NEW YORK • Six years ago, Mrs Maura Horton, a housewife in Raleigh, North Carolina, received a call from her husband, Don, the assistant football coach at North Carolina State. He was on the road for a game and having so much trouble buttoning his shirt, he had to ask a player for help.
Mr Horton had been diagnosed with Parkinson's disease four years before and symptoms were starting to worsen. So Mrs Horton did what anyone would do these days when faced with such a problem: She searched Google for "easy-to-close shirt". And found ... not much.
"And then I looked at my iPad cover and saw it had these really small magnets and thought, 'Well, what about that?'" she says now - a patent, a company and 22 shirt styles later.
Mrs Horton (who once designed children's wear but stopped to start her family) and her company, MagnaReady, are part of a new sub-sector in fashion: what Mr Chaitenya Razdan, founder and chief executive of Care and Wear, has christened "healthwear". The sector takes the tools and techniques (and trends) of fashion and applies them to the challenges created by illness and disability.
And healthwear is simply one part of a larger movement, in which classically trained designers are rethinking the basic premise, and promise, of fashion. Call it solution-based design.
Though fashion is often dismissed as frivolous and selfindulgent, this growing niche suggests that rather than being part of the problem - and a symbol of the multiple divisions in society (political, personal, economic) - it can come up with some of the answers.
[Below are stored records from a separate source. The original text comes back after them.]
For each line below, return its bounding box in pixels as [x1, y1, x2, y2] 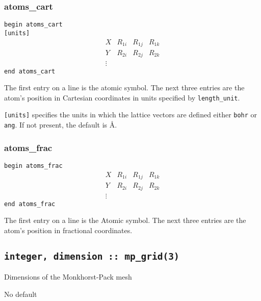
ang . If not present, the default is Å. [4, 119, 117, 130]
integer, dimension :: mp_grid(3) [4, 250, 179, 262]
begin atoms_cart [4, 21, 63, 29]
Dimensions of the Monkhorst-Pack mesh [4, 271, 132, 282]
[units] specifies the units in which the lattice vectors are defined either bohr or [4, 109, 257, 120]
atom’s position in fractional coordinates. [4, 224, 133, 235]
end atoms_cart [4, 67, 56, 75]
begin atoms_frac [4, 162, 63, 169]
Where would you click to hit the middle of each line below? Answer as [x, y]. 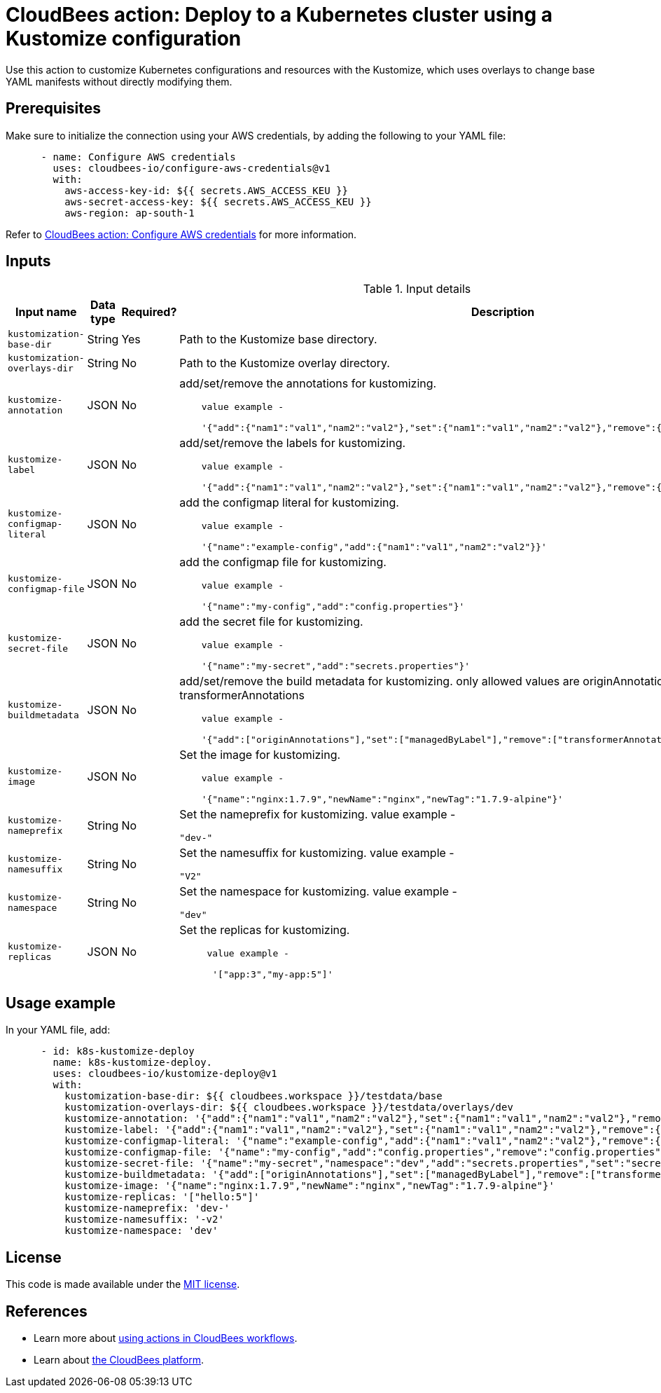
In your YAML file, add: [58, 1030]
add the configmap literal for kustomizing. [289, 503]
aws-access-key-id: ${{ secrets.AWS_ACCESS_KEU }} [206, 190]
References [47, 1311]
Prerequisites [53, 109]
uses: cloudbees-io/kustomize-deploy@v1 [165, 1074]
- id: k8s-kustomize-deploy [118, 1051]
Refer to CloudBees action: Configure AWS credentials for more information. [181, 234]
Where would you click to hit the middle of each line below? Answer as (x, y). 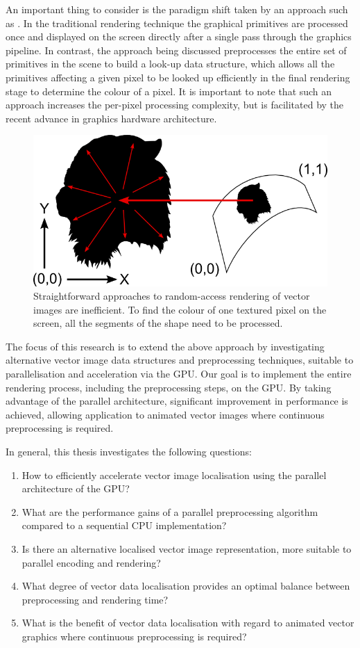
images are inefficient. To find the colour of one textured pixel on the (180, 309)
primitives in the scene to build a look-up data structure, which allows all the (170, 64)
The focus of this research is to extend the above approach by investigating (165, 346)
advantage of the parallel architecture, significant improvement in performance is (177, 401)
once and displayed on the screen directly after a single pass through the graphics (179, 37)
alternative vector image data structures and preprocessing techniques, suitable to (180, 360)
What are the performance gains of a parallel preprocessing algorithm (170, 511)
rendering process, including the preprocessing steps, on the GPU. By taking (169, 387)

In May, for example, Ms Angela Luna was named a designer of the year at Parsons School of Design at the New School for a graduate collection of convertible garments that used outerwear to address specific issues of the refugee crisis: shelter, flotation, visibility. So there was a hip utility coat that could become a tent and a padded jacket that became a sleeping bag. One anorak had a built-in flotation device; another, a baby carrier.
She followed Ms Lucy Jones, who won designer of the year in 2015 for a collection that focused on minimal, elegant clothes for wheelchair users.
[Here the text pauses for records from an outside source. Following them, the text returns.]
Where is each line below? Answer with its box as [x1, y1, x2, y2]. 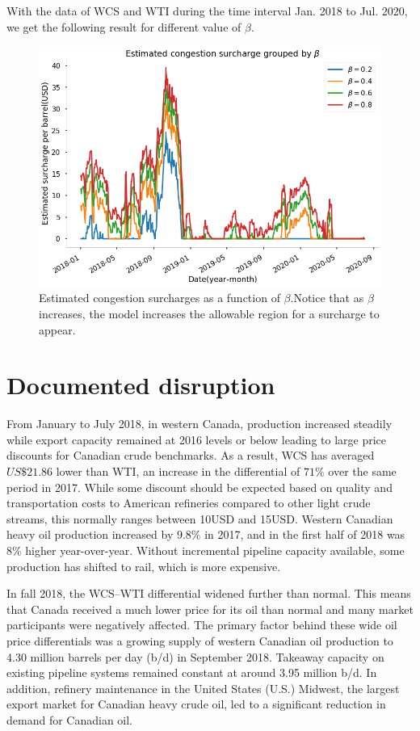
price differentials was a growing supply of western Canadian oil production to [6, 632, 393, 649]
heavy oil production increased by [6, 526, 174, 543]
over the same [328, 463, 397, 480]
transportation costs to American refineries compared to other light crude [6, 494, 371, 511]
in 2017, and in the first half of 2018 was [204, 526, 405, 543]
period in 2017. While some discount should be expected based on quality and [6, 478, 393, 495]
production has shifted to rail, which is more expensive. [6, 557, 281, 574]
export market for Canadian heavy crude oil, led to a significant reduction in [6, 695, 386, 712]
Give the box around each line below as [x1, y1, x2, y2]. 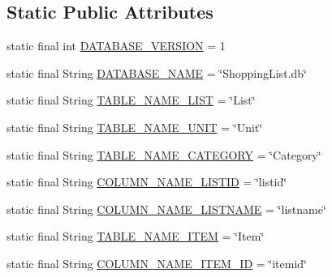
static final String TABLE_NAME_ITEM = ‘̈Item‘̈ [6, 228, 265, 245]
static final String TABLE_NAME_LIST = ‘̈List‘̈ [6, 92, 256, 109]
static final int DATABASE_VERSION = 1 [6, 37, 226, 54]
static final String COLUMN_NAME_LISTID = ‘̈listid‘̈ [6, 173, 287, 190]
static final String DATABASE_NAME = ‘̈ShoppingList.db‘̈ [6, 64, 307, 81]
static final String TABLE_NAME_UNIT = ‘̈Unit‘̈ [6, 118, 263, 135]
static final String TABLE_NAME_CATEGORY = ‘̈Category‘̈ [6, 146, 321, 163]
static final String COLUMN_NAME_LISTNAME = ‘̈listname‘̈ [6, 200, 326, 217]
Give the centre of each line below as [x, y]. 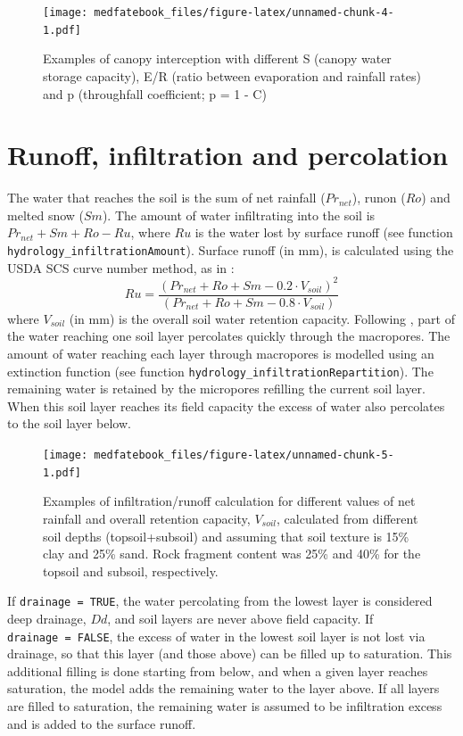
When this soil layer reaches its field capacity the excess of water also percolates [226, 405]
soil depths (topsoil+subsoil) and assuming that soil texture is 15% [226, 536]
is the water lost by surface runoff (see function [324, 232]
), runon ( [379, 198]
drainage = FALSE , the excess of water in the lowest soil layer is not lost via [216, 636]
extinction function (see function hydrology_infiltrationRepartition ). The [220, 371]
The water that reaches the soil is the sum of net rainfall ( [166, 198]
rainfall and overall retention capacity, [147, 518]
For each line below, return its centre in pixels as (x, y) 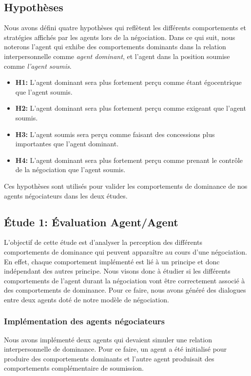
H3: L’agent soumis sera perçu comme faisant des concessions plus (115, 134)
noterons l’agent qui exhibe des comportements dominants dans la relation (115, 47)
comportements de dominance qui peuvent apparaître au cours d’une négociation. (125, 251)
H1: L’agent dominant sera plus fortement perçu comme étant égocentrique (128, 82)
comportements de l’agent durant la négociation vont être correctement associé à (125, 280)
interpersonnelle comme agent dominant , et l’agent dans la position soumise (117, 56)
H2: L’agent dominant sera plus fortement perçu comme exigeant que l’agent (131, 108)
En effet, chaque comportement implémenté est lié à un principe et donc (112, 261)
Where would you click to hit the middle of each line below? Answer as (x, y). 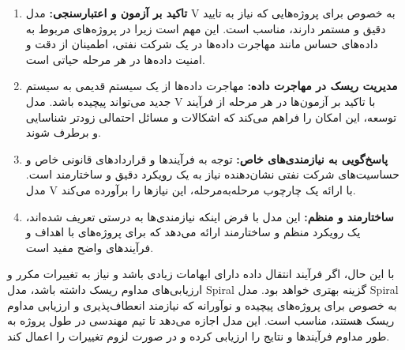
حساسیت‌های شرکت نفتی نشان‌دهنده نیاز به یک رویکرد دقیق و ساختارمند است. (212, 174)
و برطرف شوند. (63, 132)
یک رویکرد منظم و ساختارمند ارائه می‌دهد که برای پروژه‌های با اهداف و (193, 232)
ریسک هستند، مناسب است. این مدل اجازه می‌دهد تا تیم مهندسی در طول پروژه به (201, 320)
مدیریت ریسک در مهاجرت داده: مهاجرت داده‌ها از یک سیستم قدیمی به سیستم (212, 86)
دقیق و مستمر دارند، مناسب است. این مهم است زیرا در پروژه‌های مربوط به (206, 28)
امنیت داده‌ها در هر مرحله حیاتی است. (115, 59)
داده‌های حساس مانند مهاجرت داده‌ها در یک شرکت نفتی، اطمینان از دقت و (202, 44)
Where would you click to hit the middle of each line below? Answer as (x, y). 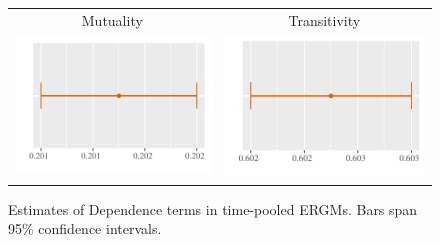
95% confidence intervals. (85, 228)
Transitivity (324, 19)
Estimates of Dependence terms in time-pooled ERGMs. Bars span (213, 208)
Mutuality (112, 19)
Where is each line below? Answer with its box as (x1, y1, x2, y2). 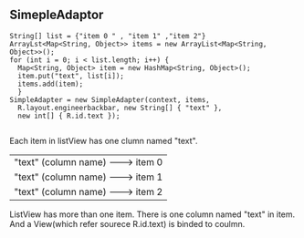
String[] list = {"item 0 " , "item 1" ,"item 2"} (9, 31, 206, 40)
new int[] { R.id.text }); (17, 111, 121, 120)
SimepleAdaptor (9, 7, 104, 23)
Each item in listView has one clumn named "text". (9, 135, 198, 146)
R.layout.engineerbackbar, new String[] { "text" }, (17, 103, 223, 112)
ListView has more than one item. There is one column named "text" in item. (9, 209, 296, 220)
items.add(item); (17, 79, 84, 88)
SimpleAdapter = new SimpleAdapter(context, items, (9, 95, 210, 104)
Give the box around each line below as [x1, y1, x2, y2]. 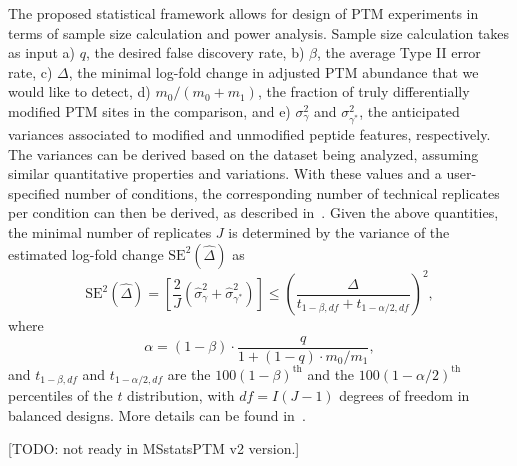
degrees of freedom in [339, 385, 470, 406]
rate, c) [8, 61, 53, 82]
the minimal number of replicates [8, 221, 212, 242]
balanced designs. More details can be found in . [8, 404, 306, 425]
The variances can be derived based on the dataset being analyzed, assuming [8, 143, 479, 164]
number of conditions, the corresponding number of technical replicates [64, 182, 500, 203]
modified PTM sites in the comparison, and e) [8, 100, 291, 121]
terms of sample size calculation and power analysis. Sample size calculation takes [8, 22, 510, 43]

"It started when a professor of mine challenged us to do something that would change the world," she said. She began talking to a 14-year-old cousin who has hemiplegia, in which one side of his body is significantly weaker than the other. He told her he was being teased at school for not being able to do up his pants by himself.
She then met United Cerebral Palsy of New York City and started conducting focus groups. "I couldn't believe what I was hearing," she said. "Something everyone does - get dressed and undressed - should not be a challenge."
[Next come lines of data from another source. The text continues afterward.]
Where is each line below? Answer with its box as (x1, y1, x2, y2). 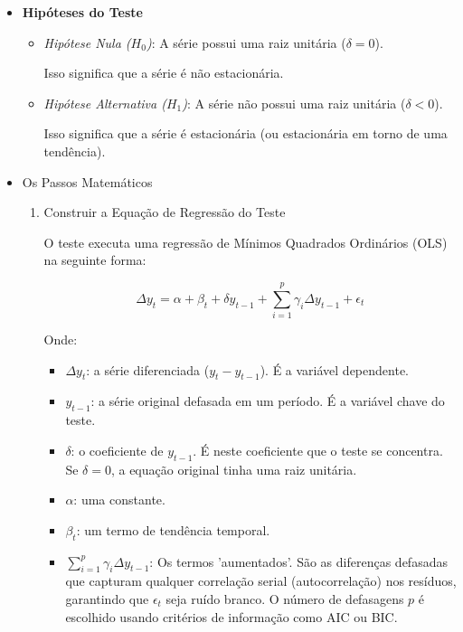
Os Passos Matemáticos (22, 172, 153, 191)
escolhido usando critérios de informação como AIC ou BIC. (65, 607, 398, 626)
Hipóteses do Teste (22, 3, 143, 21)
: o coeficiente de (71, 440, 164, 459)
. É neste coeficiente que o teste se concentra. (193, 440, 443, 459)
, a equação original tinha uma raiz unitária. (110, 459, 357, 478)
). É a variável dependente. (260, 360, 409, 379)
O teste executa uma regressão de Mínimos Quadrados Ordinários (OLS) (43, 232, 448, 251)
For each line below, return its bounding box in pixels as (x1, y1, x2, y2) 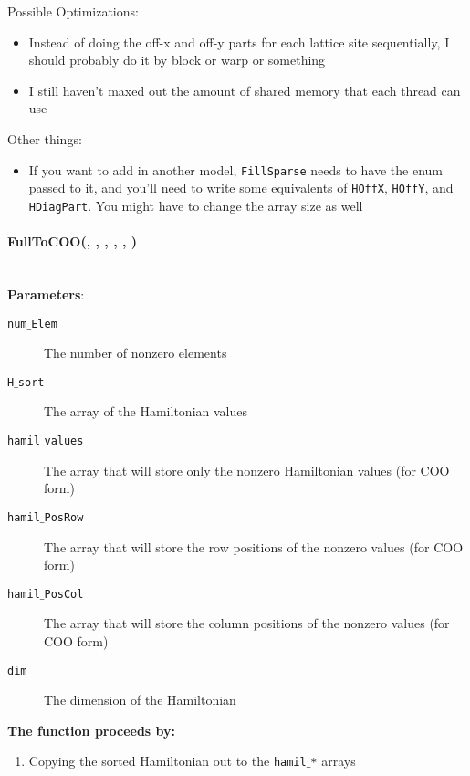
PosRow (44, 510, 84, 524)
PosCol (44, 587, 84, 601)
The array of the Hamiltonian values (44, 402, 247, 421)
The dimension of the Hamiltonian (44, 690, 236, 709)
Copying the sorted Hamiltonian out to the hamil (28, 751, 307, 771)
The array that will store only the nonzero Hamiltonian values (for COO (44, 460, 450, 479)
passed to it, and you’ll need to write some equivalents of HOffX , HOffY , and (28, 178, 454, 197)
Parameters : (7, 284, 85, 303)

Though advances in medical technology and legislation have created situations in which people with long-term conditions are increasingly able to be part of the work force and quotidian life, the implications - they need clothes that allow them to do so while also accommodating their physical reality - have taken a while to sink in.
Manufacturing has similarly not caught up with reality and Ms Jones and Ms Luna cite issues with nonstandard pattern-cutting and materials (people in wheelchairs, for example, need tops with very truncated bodies but long arms) as roadblocks to wider production.
When Ms Luna first became immersed in the refugee crisis, she considered transferring from Parsons to a school with a more traditional international relations programme as she could not imagine the relevance of what she was learning. She did not have a model to follow.
And when she realised that her skills may have a practical application, she had to overcome the stigma of refugee chic, the assumption that she was being "inspired" by the crisis to make expensive clothes. After all, a Hungarian photographer did a widely criticised fashion shoot last year featuring a model in runway attire posing by a barbed-wire fence.
But this is not about exploiting an issue or bringing it to broader attention. It is about seeing fashion as a tool to ameliorate it and creating a system to help. "Fashion has created a lot of problems, but there is an opportunity for it to be a force for good," Ms Luna said. "We just have to realise it."